Elementary-reaction chemical kinetics of hydrocarbon oxidation consists of hundreds to thousands of species and thousands of reactions. As such, it is impossible to use it in models and codes involving turbulence because computations are unfeasible due to lack of memory and computer speed. The solution is to reduce the elementary chemical kinetics to a much smaller set of representative reactions. A kinetic reduction has been shown to work very well for isooctane and its mixtures with n-pentane, iso-hexane, and n-heptane.
A model previously developed for reducing n-heptane oxidation kinetics has been slightly modified to address the oxidation of iso-octane, primary reference fuels (PRFs), and iso-octane mixtures with n-pentane and iso-hexane. The conceptual model was based on the identification of constituents as the building blocks of the heavy species, and on reducing the number of species progress variables to follow the total constituent molar density and the molar densities of the unsteady light species. A normalized surrogate temperature variable had been defined for which a normalized total constituent molar density exhibited a self-similar behavior for initial temperatures in the cold ignition regime, and for a wide range of initial pressures and equivalence ratios. Also, the molar densities of O2 and H2O exhibited a quasi-linear behavior versus the normalized variable.

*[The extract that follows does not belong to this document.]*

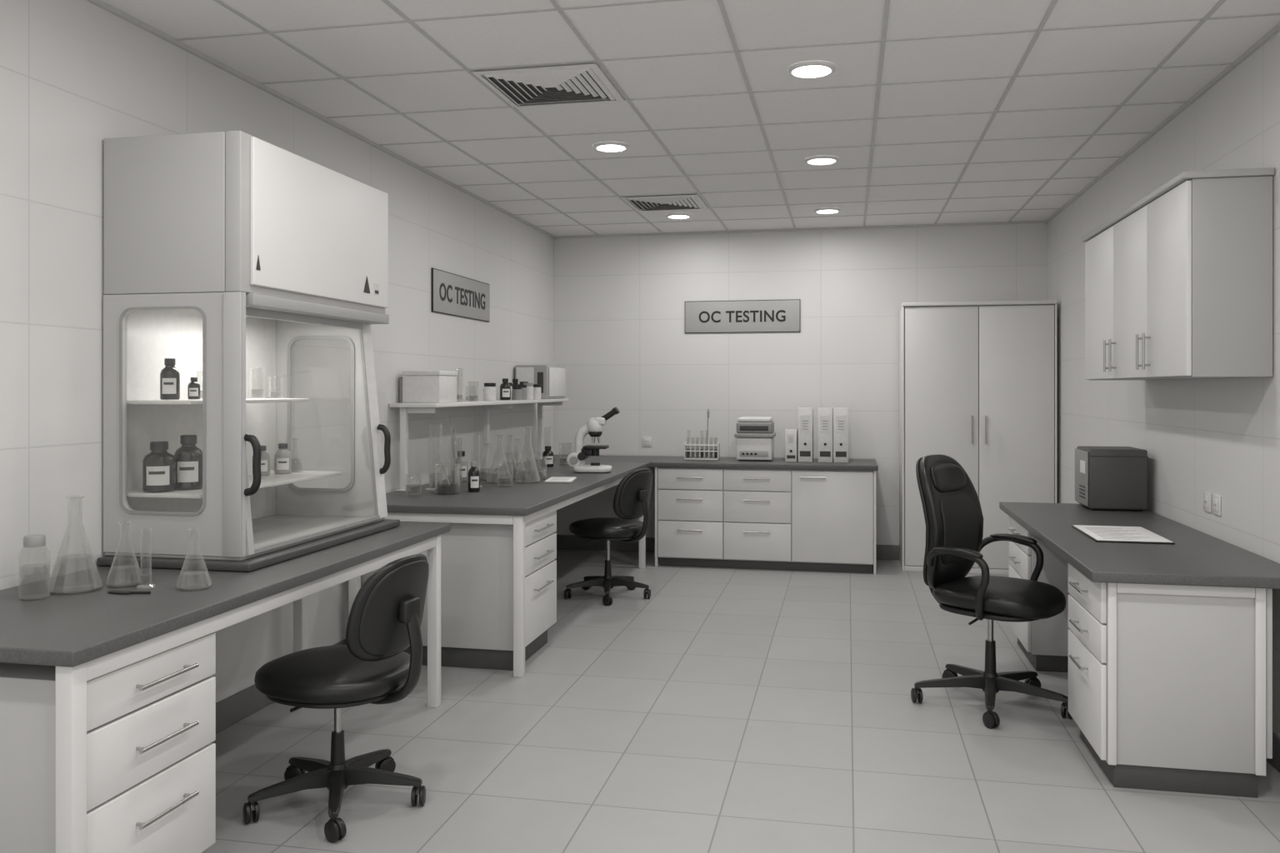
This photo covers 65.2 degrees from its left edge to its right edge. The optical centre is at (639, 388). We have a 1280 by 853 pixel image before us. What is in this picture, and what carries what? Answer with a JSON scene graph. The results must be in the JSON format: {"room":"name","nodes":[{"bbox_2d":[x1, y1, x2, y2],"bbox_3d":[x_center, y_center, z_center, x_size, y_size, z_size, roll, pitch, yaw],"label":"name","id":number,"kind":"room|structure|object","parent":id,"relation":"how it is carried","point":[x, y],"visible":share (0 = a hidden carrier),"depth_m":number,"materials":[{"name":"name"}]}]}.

On going from n-heptane to iso-octane and its mixtures, examination of the LLNL full mechanisms using CHEMKIN II showed that the constituent list was augmented by one additional entity, but the molar density of this total constituent remained self-similar versus the normalized surrogate temperature variable for initial temperature values in the cold ignition regime, and the wide range of initial pressures and equivalence ratios previously examined. When the higher-than-cold ignition temperature regime was explored, a family of self-similar curves versus the normalized surrogate temperature variable was obtained according to the initial temperature. The molar densities of O2 and H2O remained quasi-linear versus the normalized surrogate temperature variable.

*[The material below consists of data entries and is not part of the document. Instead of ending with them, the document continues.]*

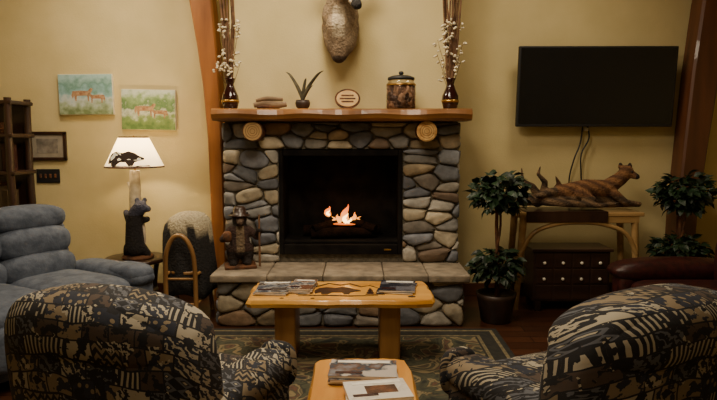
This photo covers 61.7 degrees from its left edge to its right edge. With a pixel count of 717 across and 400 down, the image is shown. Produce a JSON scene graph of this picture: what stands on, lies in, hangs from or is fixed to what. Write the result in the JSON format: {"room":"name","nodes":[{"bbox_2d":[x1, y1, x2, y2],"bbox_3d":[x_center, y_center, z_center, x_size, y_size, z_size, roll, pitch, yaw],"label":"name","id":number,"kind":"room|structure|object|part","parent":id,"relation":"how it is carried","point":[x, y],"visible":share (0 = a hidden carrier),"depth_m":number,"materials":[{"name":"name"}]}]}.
{"room":"living room","nodes":[
{"label":"living room","id":0,"kind":"room"},
{"bbox_2d":[0,295,583,399],"bbox_3d":[-0.150,1.318,2.323,8.300,0.100,7.150,0,6,0],"label":"floor","id":1,"kind":"structure","parent":0,"point":[527,331],"depth_m":4.83,"materials":[{"name":"brown wood"}]},
{"bbox_2d":[0,97,36,207],"bbox_3d":[-3.252,0.037,5.282,0.684,1.842,0.369,0,6,0],"label":"wooden shelf unit","id":2,"kind":"object","parent":1,"relation":"on","point":[17,182],"visible":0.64,"depth_m":5.33,"materials":[{"name":"brown wood"}]},
{"bbox_2d":[0,204,154,383],"bbox_3d":[-2.276,0.582,4.052,1.122,1.010,1.530,3,7,30],"label":"recliner","id":3,"kind":"object","parent":1,"relation":"on","point":[35,255],"visible":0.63,"depth_m":4.26,"materials":[{"name":"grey fabric"}]},
{"bbox_2d":[105,252,162,291],"bbox_3d":[-1.960,0.731,5.303,0.530,0.465,0.530,0,6,0],"label":"side table","id":4,"kind":"object","parent":1,"relation":"on","point":[158,257],"visible":0.2,"depth_m":5.29,"materials":[{"name":"brown wood"}]},
{"bbox_2d":[104,135,164,260],"bbox_3d":[-1.920,-0.024,5.175,0.494,1.060,0.494,0,6,0],"label":"table lamp","id":5,"kind":"object","parent":4,"relation":"on","point":[128,152],"visible":1,"depth_m":5.07,"materials":[{"name":"white fabric"}]},
{"bbox_2d":[162,211,216,308],"bbox_3d":[-1.428,0.540,5.072,0.459,0.887,0.490,0,6,0],"label":"chair","id":6,"kind":"object","parent":1,"relation":"on","point":[188,248],"visible":0.91,"depth_m":4.96,"materials":[{"name":"fabric"}]},
{"bbox_2d":[189,0,227,300],"bbox_3d":[-1.472,-0.766,5.470,0.515,3.400,0.200,0,6,0],"label":"timber post","id":7,"kind":"object","parent":1,"relation":"on","point":[204,13],"visible":0.77,"depth_m":5.38,"materials":[{"name":"brown wood"}]},
{"bbox_2d":[210,122,469,325],"bbox_3d":[-0.146,0.152,5.170,2.055,1.635,1.035,0,6,0],"label":"stone fireplace","id":8,"kind":"object","parent":1,"relation":"on","point":[430,169],"depth_m":5.11,"materials":[{"name":"grey stone"}]},
{"bbox_2d":[220,206,261,269],"bbox_3d":[-0.976,0.306,4.956,0.338,0.511,0.261,-2,6,-15],"label":"statue","id":9,"kind":"object","parent":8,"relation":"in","point":[239,247],"visible":1,"depth_m":4.92,"materials":[{"name":"wood"}]},
{"bbox_3d":[-0.152,-0.005,5.375,1.049,0.900,0.525,0,6,0],"label":"gas fireplace","id":10,"kind":"part","parent":8,"relation":"part of","materials":[{"name":"black metal"}]},
{"bbox_2d":[211,108,472,140],"bbox_3d":[-0.133,-0.620,4.990,2.085,0.263,0.435,0,6,0],"label":"mantel shelf","id":11,"kind":"object","parent":8,"relation":"on","point":[253,130],"visible":1,"depth_m":4.80,"materials":[{"name":"brown wood"}]},
{"bbox_2d":[212,0,241,108],"bbox_3d":[-1.060,-1.395,4.882,0.238,1.300,0.188,2,6,22],"label":"vase","id":12,"kind":"object","parent":11,"relation":"on","point":[230,98],"visible":1,"depth_m":4.88,"materials":[{"name":"ceramic"}]},
{"bbox_2d":[253,96,286,108],"bbox_3d":[-0.726,-0.799,4.922,0.281,0.102,0.072,1,6,6],"label":"ornament","id":13,"kind":"object","parent":11,"relation":"on","point":[268,102],"visible":1,"depth_m":4.91,"materials":[{"name":"brown wood"}]},
{"bbox_2d":[286,71,322,108],"bbox_3d":[-0.438,-0.903,4.933,0.309,0.311,0.124,0,6,0],"label":"air plant","id":14,"kind":"object","parent":11,"relation":"on","point":[302,103],"visible":0.98,"depth_m":4.91,"materials":[{"name":"green plant"}]},
{"bbox_2d":[335,89,359,107],"bbox_3d":[-0.090,-0.831,4.946,0.210,0.166,0.130,0,6,0],"label":"plaque","id":15,"kind":"object","parent":11,"relation":"on","point":[345,98],"visible":0.86,"depth_m":4.91,"materials":[{"name":"beige wood"}]},
{"bbox_2d":[386,71,415,108],"bbox_3d":[0.350,-0.902,4.933,0.245,0.310,0.244,0,6,0],"label":"glass jar","id":16,"kind":"object","parent":11,"relation":"on","point":[400,89],"visible":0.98,"depth_m":4.84,"materials":[{"name":"brown glass"}]},
{"bbox_2d":[433,0,466,108],"bbox_3d":[0.746,-1.395,4.882,0.258,1.300,0.208,4,7,32],"label":"vase","id":17,"kind":"object","parent":11,"relation":"on","point":[450,99],"visible":1,"depth_m":4.88,"materials":[{"name":"ceramic"}]},
{"bbox_2d":[214,329,515,399],"bbox_3d":[-0.085,1.155,3.387,2.330,0.006,2.700,0,6,0],"label":"area rug","id":18,"kind":"object","parent":1,"relation":"on","point":[422,350],"visible":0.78,"depth_m":4.34,"materials":[{"name":"carpet"}]},
{"bbox_2d":[4,283,296,399],"bbox_3d":[-0.845,0.759,2.495,0.890,0.965,0.985,2,6,18],"label":"armchair","id":19,"kind":"object","parent":18,"relation":"on","point":[77,341],"visible":1,"depth_m":2.04,"materials":[{"name":"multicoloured fabric"}]},
{"bbox_2d":[245,281,434,359],"bbox_3d":[-0.121,0.844,4.138,1.262,0.457,0.563,0,6,0],"label":"coffee table","id":20,"kind":"object","parent":18,"relation":"on","point":[333,294],"visible":0.73,"depth_m":3.98,"materials":[{"name":"brown wood"}]},
{"bbox_2d":[253,281,291,295],"bbox_3d":[-0.580,0.603,4.114,0.238,0.023,0.313,0,6,1],"label":"magazine","id":21,"kind":"object","parent":20,"relation":"on","point":[264,287],"visible":0.88,"depth_m":4.06,"materials":[{"name":"paper"}]},
{"bbox_2d":[286,279,317,293],"bbox_3d":[-0.385,0.594,4.143,0.176,0.034,0.280,1,6,5],"label":"magazine","id":22,"kind":"object","parent":20,"relation":"on","point":[302,286],"visible":0.92,"depth_m":4.08,"materials":[{"name":"paper"}]},
{"bbox_2d":[377,280,416,294],"bbox_3d":[0.270,0.600,4.144,0.257,0.023,0.304,1,6,9],"label":"magazine","id":23,"kind":"object","parent":20,"relation":"on","point":[386,286],"visible":1,"depth_m":4.08,"materials":[{"name":"paper"}]},
{"bbox_2d":[307,358,418,399],"bbox_3d":[0.017,1.020,2.442,0.462,0.454,0.885,0,6,0],"label":"table","id":24,"kind":"object","parent":18,"relation":"on","point":[320,389],"visible":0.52,"depth_m":2.56,"materials":[{"name":"brown wood"}]},
{"bbox_2d":[328,359,398,383],"bbox_3d":[0.020,0.750,2.621,0.302,0.038,0.207,0,6,0],"label":"magazine","id":25,"kind":"object","parent":24,"relation":"on","point":[340,370],"visible":0.85,"depth_m":2.59,"materials":[{"name":"paper"}]},
{"bbox_2d":[343,378,413,399],"bbox_3d":[0.075,0.771,2.382,0.261,0.045,0.195,-1,6,-7],"label":"book","id":26,"kind":"object","parent":24,"relation":"on","point":[395,388],"visible":1,"depth_m":2.37,"materials":[{"name":"paper"}]},
{"bbox_2d":[440,283,716,399],"bbox_3d":[0.957,0.762,2.466,0.890,0.965,0.985,-3,7,-25],"label":"armchair","id":27,"kind":"object","parent":18,"relation":"on","point":[656,341],"visible":1,"depth_m":2.00,"materials":[{"name":"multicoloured fabric"}]},
{"bbox_2d":[462,169,533,324],"bbox_3d":[1.132,0.378,4.892,0.531,1.243,0.534,4,7,31],"label":"topiary plant","id":28,"kind":"object","parent":1,"relation":"on","point":[496,304],"visible":1,"depth_m":4.80,"materials":[{"name":"green plant"}]},
{"bbox_2d":[523,243,613,310],"bbox_3d":[1.840,0.679,5.330,0.700,0.552,0.346,0,6,0],"label":"chest","id":29,"kind":"object","parent":1,"relation":"on","point":[555,271],"visible":0.91,"depth_m":5.18,"materials":[{"name":"brown wood"}]},
{"bbox_2d":[506,207,644,309],"bbox_3d":[1.910,0.514,5.376,1.108,0.874,0.390,0,6,0],"label":"console table","id":30,"kind":"object","parent":1,"relation":"on","point":[556,216],"visible":0.8,"depth_m":5.17,"materials":[{"name":"beige wood"}]},
{"bbox_2d":[520,163,641,207],"bbox_3d":[1.954,-0.127,5.283,1.084,0.401,0.262,1,6,5],"label":"driftwood sculpture","id":31,"kind":"object","parent":30,"relation":"on","point":[585,193],"visible":0.94,"depth_m":5.25,"materials":[{"name":"wood"}]},
{"bbox_2d":[607,243,716,291],"bbox_3d":[2.385,0.712,3.542,1.030,0.865,2.150,0,6,0],"label":"leather sofa","id":32,"kind":"object","parent":1,"relation":"on","point":[628,273],"visible":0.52,"depth_m":4.35,"materials":[{"name":"brown leather"}]},
{"bbox_2d":[645,170,716,258],"bbox_3d":[2.783,0.355,5.160,0.608,1.234,0.542,0,6,0],"label":"topiary plant","id":33,"kind":"object","parent":1,"relation":"on","point":[684,205],"visible":0.79,"depth_m":5.05,"materials":[{"name":"green plant"}]},
{"bbox_2d":[665,0,716,244],"bbox_3d":[3.178,-0.766,5.470,0.555,3.400,0.200,0,6,0],"label":"timber post","id":34,"kind":"object","parent":1,"relation":"on","point":[698,82],"visible":0.62,"depth_m":5.38,"materials":[{"name":"brown wood"}]},
{"bbox_2d":[229,0,454,108],"bbox_3d":[-0.135,-1.622,5.311,1.930,1.665,0.400,0,6,0],"label":"wall","id":35,"kind":"structure","parent":0,"point":[277,37],"depth_m":5.15,"materials":[{"name":"paint"}]},
{"bbox_2d":[322,0,361,62],"bbox_3d":[-0.067,-1.618,4.807,0.618,1.012,0.608,2,6,22],"label":"mount","id":36,"kind":"object","parent":35,"relation":"attached to","point":[340,23],"visible":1,"depth_m":4.83,"materials":[{"name":"brown fur"}]},
{"bbox_2d":[0,0,716,294],"bbox_3d":[-0.150,-0.785,5.649,8.300,3.400,0.100,0,6,0],"label":"wall","id":37,"kind":"structure","parent":0,"point":[144,44],"depth_m":5.59,"materials":[{"name":"paint"}]},
{"bbox_2d":[36,169,59,182],"bbox_3d":[-2.913,-0.226,5.644,0.218,0.122,0.023,0,6,0],"label":"switch plate","id":38,"kind":"object","parent":37,"relation":"attached to","point":[43,175],"visible":1,"depth_m":5.63,"materials":[{"name":"black metal"}]},
{"bbox_2d":[32,132,67,160],"bbox_3d":[-2.910,-0.505,5.613,0.360,0.270,0.025,0,6,0],"label":"framed photo","id":39,"kind":"object","parent":37,"relation":"attached to","point":[47,146],"visible":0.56,"depth_m":5.61,"materials":[{"name":"brown wood"}]},
{"bbox_2d":[58,74,114,114],"bbox_3d":[-2.520,-0.976,5.557,0.500,0.370,0.039,0,6,0],"label":"picture","id":40,"kind":"object","parent":37,"relation":"attached to","point":[79,94],"visible":1,"depth_m":5.54},
{"bbox_2d":[121,89,176,129],"bbox_3d":[-1.945,-0.837,5.572,0.500,0.370,0.039,1,6,0],"label":"picture","id":41,"kind":"object","parent":37,"relation":"attached to","point":[142,109],"visible":1,"depth_m":5.55},
{"bbox_2d":[158,283,611,294],"bbox_3d":[-0.150,0.853,5.753,8.100,0.120,0.030,0,6,0],"label":"baseboard","id":42,"kind":"structure","parent":37,"relation":"attached to","point":[468,288],"depth_m":5.74,"materials":[{"name":"brown wood"}]},
{"bbox_2d":[568,127,589,182],"bbox_3d":[2.055,-0.347,5.586,0.184,0.742,0.037,0,6,0],"label":"cables","id":43,"kind":"object","parent":37,"relation":"attached to","point":[587,128],"visible":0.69,"depth_m":5.57,"materials":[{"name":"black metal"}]},
{"bbox_2d":[515,46,678,126],"bbox_3d":[2.145,-1.026,5.453,1.420,0.716,0.161,0,6,0],"label":"tv","id":44,"kind":"object","parent":37,"relation":"attached to","point":[558,86],"visible":1,"depth_m":5.40,"materials":[{"name":"black metal"}]}
]}

In a previous n-heptane model, mathematical fits versus the normalized surrogate temperature variable were required in a four-dimensional space to solve the equations and obtain the species and temperature evolution; these fits were now replaced with tabulation in the context of constituents and light species. The favorable predictive aspect of the model should be contrasted with its relative simplicity, as it has a specified form that is not dynamically changed during the computation and only requires solutions of 11 species progress variables, all of which are light species; the model has much increased range with respect to other reduced models, even with respect to those having a larger number of species. The advantage of such a simple model becomes increasingly significant with increasing carbon atoms of the fuel because of the proliferation of relatively heavy species with increasing carbon number; it would be very advantageous for performing computations for heavy fuels.